1. Convolutional Neural Networks (CNN) expand the principles of Feed Forward Neural Networks in order to preserve spatial relationships between input data.

2. CNNs are especially useful for image data, since pixels often have strong relationships with their surrounding pixels.

3. Spatial relationships are preserved by sliding a filter matrix (or kernel) across the matrix and performing the convolution operation. Using the same weights for the filter at each location allows CNNs to recognize features no matter where they are in the image.

4. Convolution filters often help detect features such as edges or curves which can help the CNN classify the image.

5. Pooling is used to reduce the dimensions of the convolved image in order to make it more manageable to use.

6. The output of the convolutional and pooling layers is fed into at least one Feed Forward layer in order to classify the image as desired.

WHAT ARE CONVOLUTIONAL NEURAL NETS?

Neural Networks are incredibly useful models that can learn complex relationships between inputs and an output or prediction--like using a patient’s vital signs to predict risk of heart disease. However, plain Feed Forward Neural Networks aren’t equipped to handle situations in which the input data has spatial relationships. Simple Feed Forward Neural Networks take in one dimensional vectors as input, which discounts any spatial relationships between these inputs.

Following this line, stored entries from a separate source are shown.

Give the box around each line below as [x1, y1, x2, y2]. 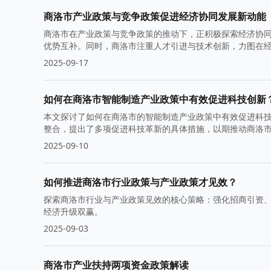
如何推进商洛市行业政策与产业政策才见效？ [44, 175, 237, 189]
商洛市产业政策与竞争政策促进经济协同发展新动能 [44, 10, 266, 23]
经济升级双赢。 [44, 206, 103, 217]
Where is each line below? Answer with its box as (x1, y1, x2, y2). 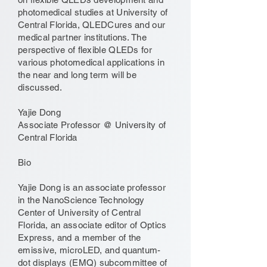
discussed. (18, 82, 62, 92)
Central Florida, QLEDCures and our (18, 20, 166, 30)
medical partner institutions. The (18, 32, 147, 42)
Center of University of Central (18, 207, 141, 218)
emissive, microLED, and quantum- (18, 245, 161, 255)
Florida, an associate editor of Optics (18, 220, 167, 230)
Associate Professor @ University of (18, 120, 166, 130)
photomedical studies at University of (18, 7, 168, 17)
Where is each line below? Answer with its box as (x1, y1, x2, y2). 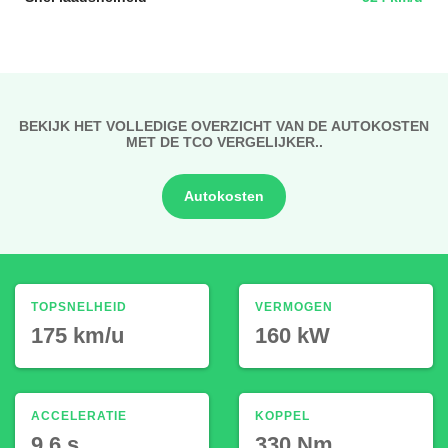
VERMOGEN (255, 297, 333, 315)
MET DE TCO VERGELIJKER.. (125, 131, 323, 152)
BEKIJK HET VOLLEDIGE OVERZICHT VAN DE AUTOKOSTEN (19, 115, 429, 136)
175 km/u (31, 319, 124, 351)
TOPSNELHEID (31, 297, 127, 315)
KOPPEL (255, 406, 310, 424)
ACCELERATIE (31, 406, 127, 424)
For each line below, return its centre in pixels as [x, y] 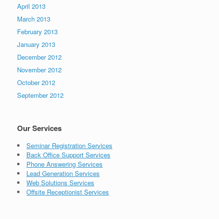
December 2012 [39, 57]
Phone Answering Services [65, 164]
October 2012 [36, 83]
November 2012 [39, 70]
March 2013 [34, 19]
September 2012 [40, 95]
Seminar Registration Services [69, 146]
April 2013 [31, 6]
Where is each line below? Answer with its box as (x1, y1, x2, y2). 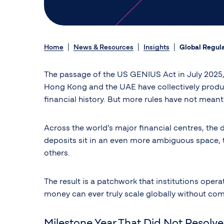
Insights (143, 44, 169, 51)
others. (44, 149, 70, 157)
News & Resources (73, 44, 133, 51)
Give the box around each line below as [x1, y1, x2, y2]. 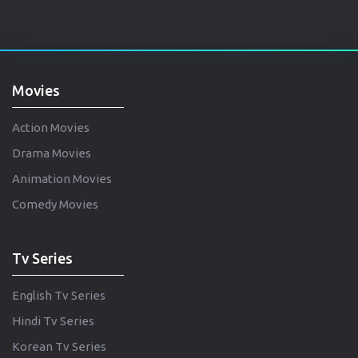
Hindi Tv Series [12, 313, 94, 328]
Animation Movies [12, 171, 112, 185]
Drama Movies [12, 145, 91, 160]
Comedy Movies [12, 197, 98, 211]
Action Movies [12, 120, 89, 134]
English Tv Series [12, 288, 105, 302]
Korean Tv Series [12, 339, 106, 353]
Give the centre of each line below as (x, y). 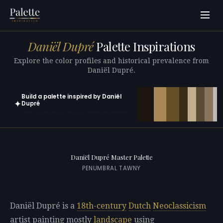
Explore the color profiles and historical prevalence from (111, 60)
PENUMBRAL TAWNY (111, 168)
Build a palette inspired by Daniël (71, 96)
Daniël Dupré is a (43, 206)
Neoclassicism (179, 206)
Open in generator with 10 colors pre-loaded (75, 112)
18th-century (102, 206)
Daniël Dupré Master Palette (111, 157)
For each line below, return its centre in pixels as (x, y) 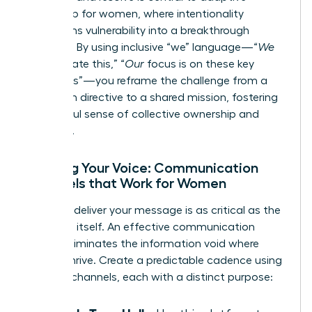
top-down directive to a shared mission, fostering (152, 97)
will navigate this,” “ (75, 64)
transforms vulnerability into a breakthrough (138, 30)
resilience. (50, 131)
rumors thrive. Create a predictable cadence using (154, 260)
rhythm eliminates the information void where (142, 243)
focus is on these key (199, 64)
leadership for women (82, 14)
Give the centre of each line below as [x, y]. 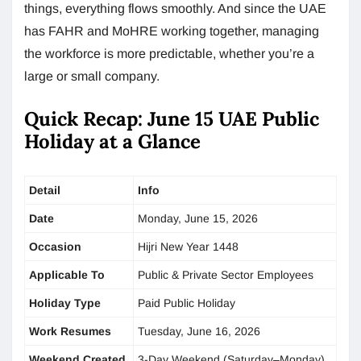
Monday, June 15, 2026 [198, 218]
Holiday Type [65, 303]
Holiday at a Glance [115, 141]
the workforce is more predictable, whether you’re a [169, 53]
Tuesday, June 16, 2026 [199, 331]
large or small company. [92, 76]
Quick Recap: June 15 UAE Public [172, 118]
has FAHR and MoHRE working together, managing [172, 31]
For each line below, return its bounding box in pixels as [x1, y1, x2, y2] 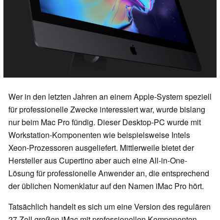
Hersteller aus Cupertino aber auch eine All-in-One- [8, 155, 187, 166]
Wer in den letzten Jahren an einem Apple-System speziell [8, 91, 212, 103]
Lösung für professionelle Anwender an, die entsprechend [8, 167, 209, 179]
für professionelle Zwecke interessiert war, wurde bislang [8, 104, 205, 115]
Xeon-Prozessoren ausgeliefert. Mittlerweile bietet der [8, 142, 194, 154]
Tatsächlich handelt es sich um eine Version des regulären [8, 201, 211, 213]
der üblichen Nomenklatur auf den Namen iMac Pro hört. [8, 180, 204, 192]
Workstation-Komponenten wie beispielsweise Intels [8, 129, 190, 141]
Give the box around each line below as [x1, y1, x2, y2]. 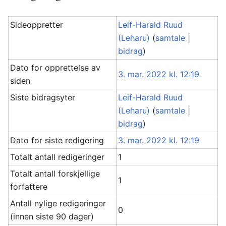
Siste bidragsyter [10, 92, 76, 102]
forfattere [10, 182, 48, 192]
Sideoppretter [10, 20, 64, 30]
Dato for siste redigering [10, 135, 104, 145]
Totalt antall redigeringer [10, 152, 105, 162]
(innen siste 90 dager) [10, 211, 94, 221]
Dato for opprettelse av [10, 63, 101, 73]
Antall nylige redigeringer [10, 198, 106, 208]
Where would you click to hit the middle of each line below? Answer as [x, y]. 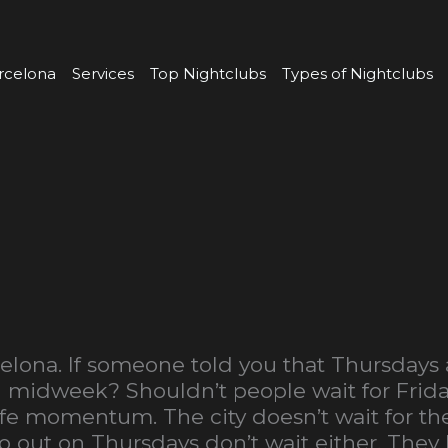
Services [102, 73]
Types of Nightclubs [357, 73]
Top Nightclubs [207, 73]
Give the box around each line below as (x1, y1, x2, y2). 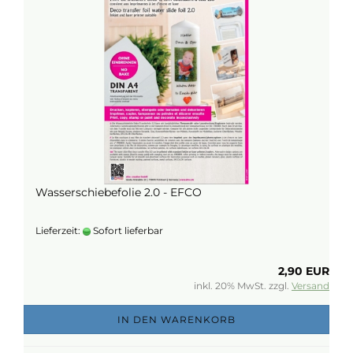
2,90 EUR (278, 264, 329, 278)
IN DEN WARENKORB (117, 314, 236, 325)
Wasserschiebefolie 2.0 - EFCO (35, 185, 202, 199)
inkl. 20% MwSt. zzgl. (194, 280, 292, 292)
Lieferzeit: (35, 225, 83, 236)
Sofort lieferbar (91, 225, 163, 236)
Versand (292, 280, 329, 292)
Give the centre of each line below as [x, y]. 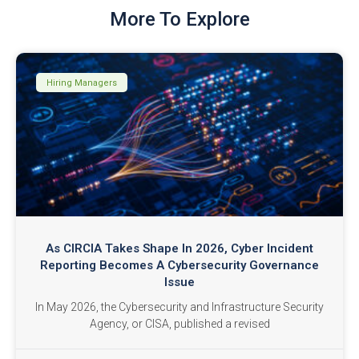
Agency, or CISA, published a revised [179, 324]
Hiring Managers [82, 83]
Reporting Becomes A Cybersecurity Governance [179, 266]
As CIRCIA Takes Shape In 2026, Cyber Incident [179, 249]
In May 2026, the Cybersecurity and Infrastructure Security [179, 307]
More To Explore [179, 20]
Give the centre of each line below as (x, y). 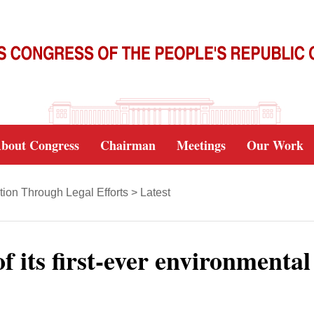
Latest (155, 192)
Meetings (201, 145)
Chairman (128, 145)
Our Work (275, 145)
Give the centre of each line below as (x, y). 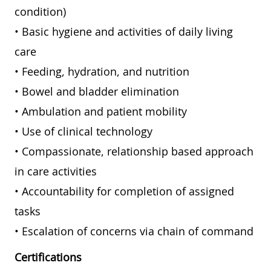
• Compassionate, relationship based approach (134, 152)
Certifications (48, 257)
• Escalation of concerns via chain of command (134, 231)
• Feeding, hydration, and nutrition (102, 72)
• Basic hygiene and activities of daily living (124, 32)
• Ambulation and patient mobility (101, 112)
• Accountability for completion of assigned (124, 191)
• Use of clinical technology (83, 132)
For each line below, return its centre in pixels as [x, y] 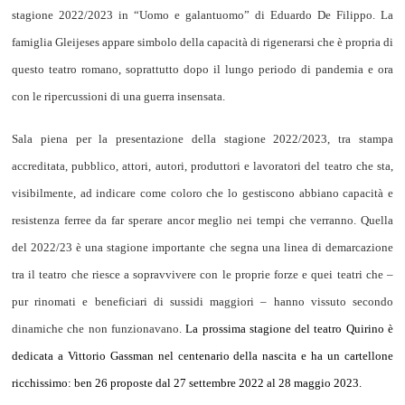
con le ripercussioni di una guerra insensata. [118, 96]
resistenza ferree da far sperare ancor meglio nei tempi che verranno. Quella [202, 221]
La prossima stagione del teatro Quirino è [290, 329]
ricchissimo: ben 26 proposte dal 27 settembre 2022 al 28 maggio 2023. [187, 383]
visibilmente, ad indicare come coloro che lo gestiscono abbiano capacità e [202, 193]
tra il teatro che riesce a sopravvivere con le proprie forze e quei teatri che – [202, 275]
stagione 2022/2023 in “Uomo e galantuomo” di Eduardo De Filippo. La [202, 14]
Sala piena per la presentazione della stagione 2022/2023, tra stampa [202, 139]

If you wanted to feed a small black and white image--like a handwritten digit from the MNIST dataset--into a simple Feed Forward Neural Network, you could take a matrix of the pixels and flatten it so that instead of a 28x28 pixel square, you get a single, one dimensional vector that is 784 pixels long. Below, a 3x3 matrix of pixels is shown flattened into a one dimensional vector of 9 pixels.

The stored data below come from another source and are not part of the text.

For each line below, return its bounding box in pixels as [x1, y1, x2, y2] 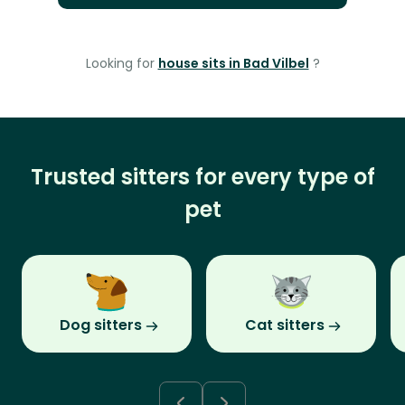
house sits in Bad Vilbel [157, 54, 309, 73]
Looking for [85, 54, 158, 73]
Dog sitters [59, 315, 142, 336]
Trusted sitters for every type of [30, 162, 375, 193]
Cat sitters [245, 315, 325, 336]
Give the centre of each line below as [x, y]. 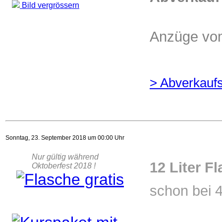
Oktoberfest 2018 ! [54, 166]
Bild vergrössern [50, 5]
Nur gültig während [55, 157]
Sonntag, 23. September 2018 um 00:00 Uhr [65, 138]
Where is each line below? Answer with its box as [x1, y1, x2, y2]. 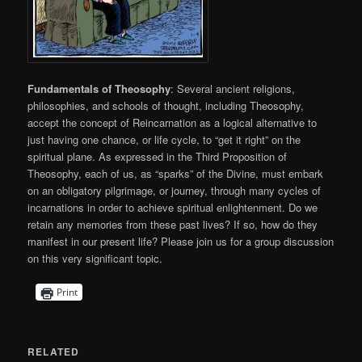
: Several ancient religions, [170, 81, 296, 97]
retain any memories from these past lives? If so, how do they [27, 217, 318, 233]
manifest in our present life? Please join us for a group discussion [27, 234, 335, 250]
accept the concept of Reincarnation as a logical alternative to [27, 115, 318, 131]
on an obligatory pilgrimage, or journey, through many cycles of [27, 183, 322, 199]
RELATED [27, 344, 80, 360]
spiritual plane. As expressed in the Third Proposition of [27, 149, 288, 165]
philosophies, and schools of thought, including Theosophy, [27, 98, 305, 114]
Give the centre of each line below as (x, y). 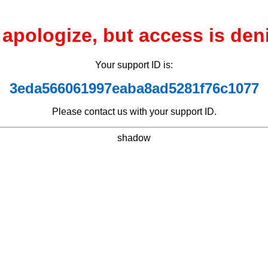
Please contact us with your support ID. (134, 111)
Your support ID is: (134, 65)
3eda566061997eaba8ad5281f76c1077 (134, 88)
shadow (134, 138)
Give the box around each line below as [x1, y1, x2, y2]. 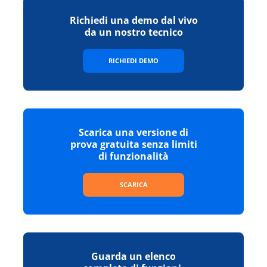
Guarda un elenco [91, 250, 176, 263]
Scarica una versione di [79, 126, 188, 139]
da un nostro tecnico [84, 26, 183, 39]
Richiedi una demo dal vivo [69, 14, 198, 27]
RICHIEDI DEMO [108, 56, 159, 66]
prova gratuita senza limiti [70, 138, 197, 151]
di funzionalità [98, 150, 169, 163]
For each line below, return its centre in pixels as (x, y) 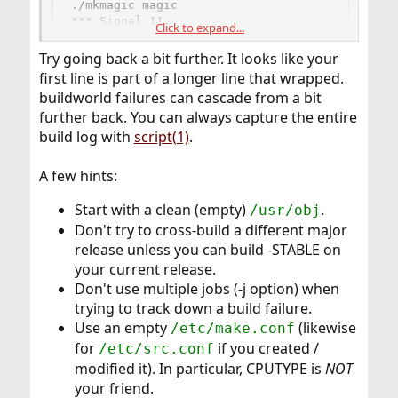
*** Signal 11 (117, 21)
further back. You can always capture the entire (198, 117)
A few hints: (78, 175)
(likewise (325, 327)
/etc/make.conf (232, 328)
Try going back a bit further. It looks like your (188, 58)
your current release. (145, 269)
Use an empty (122, 327)
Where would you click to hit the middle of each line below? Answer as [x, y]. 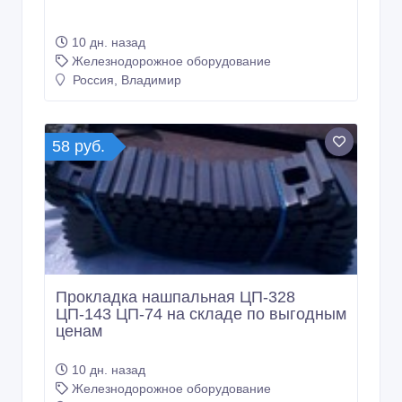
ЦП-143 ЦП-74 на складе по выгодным [201, 296]
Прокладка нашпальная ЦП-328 [175, 279]
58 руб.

And for smaller, simpler problems like classifying the MNIST digits, transforming a 2D matrix of pixels into a 1D vector of pixels can be surprisingly effective.

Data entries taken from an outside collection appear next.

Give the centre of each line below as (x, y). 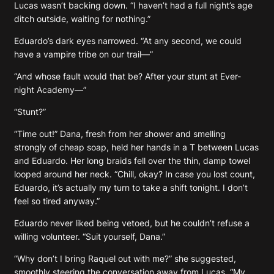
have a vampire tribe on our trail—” (83, 54)
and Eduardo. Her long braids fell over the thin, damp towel (132, 160)
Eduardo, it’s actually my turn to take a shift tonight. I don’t (131, 187)
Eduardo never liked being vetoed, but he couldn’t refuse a (132, 223)
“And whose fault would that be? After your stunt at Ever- (128, 76)
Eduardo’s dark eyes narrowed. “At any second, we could (128, 40)
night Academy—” (50, 89)
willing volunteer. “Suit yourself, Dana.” (90, 236)
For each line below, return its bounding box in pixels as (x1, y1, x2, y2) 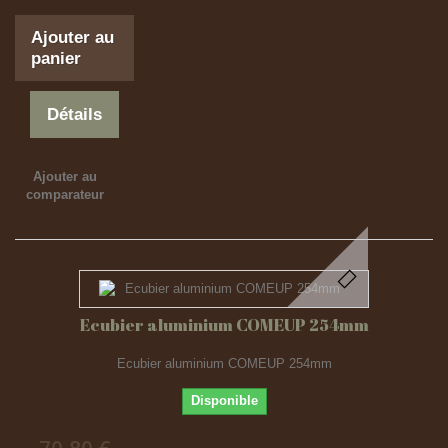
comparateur (25, 187, 104, 202)
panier (31, 49, 81, 68)
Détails (47, 105, 103, 124)
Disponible (190, 393, 258, 408)
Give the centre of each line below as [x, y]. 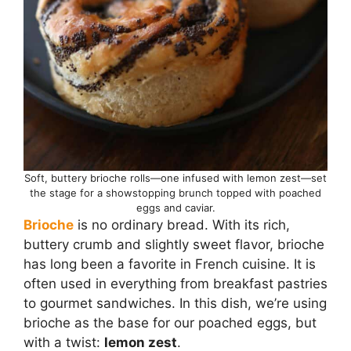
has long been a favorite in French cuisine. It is [170, 264]
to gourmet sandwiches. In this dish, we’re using [175, 303]
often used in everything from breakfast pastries [175, 283]
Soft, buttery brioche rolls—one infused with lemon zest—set [175, 177]
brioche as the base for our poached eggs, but [170, 322]
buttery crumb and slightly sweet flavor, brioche [174, 244]
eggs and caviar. [175, 207]
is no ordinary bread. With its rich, [182, 224]
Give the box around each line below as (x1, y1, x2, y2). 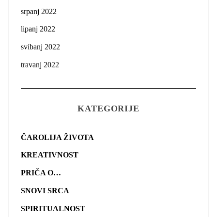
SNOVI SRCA (20, 186, 69, 195)
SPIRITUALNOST (20, 204, 85, 213)
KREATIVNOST (20, 151, 78, 159)
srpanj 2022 (20, 7, 57, 15)
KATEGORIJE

MNIST digits from Wikipedia

But often, the images that we want to work with are much more complicated.

When we flatten an image into a 1D vector, we lose information about the spatial relationships between the pixels. A pixel in one area most likely has strong relationships with the pixels surrounding it. If we want to look at an MRI to recognize things like tumors, lesions, or hippocampal volume, the spatial relationship between pixels is incredibly important.

Convolutional Neural Networks (CNNs) allow us to take advantage of the spatial relationships of numbers--whether they’re pixel values or not--in our neural network architecture. There are three new “steps” that we can use in a CNN that we didn’t have when we built a Feed Forward Neural Network in the last article. Convolution, Detection, and Pooling.

CONVOLUTION

First, we’ll consider a simple black and white fluorescent microscopy image. This is a mitochondrion from a HeLa cell.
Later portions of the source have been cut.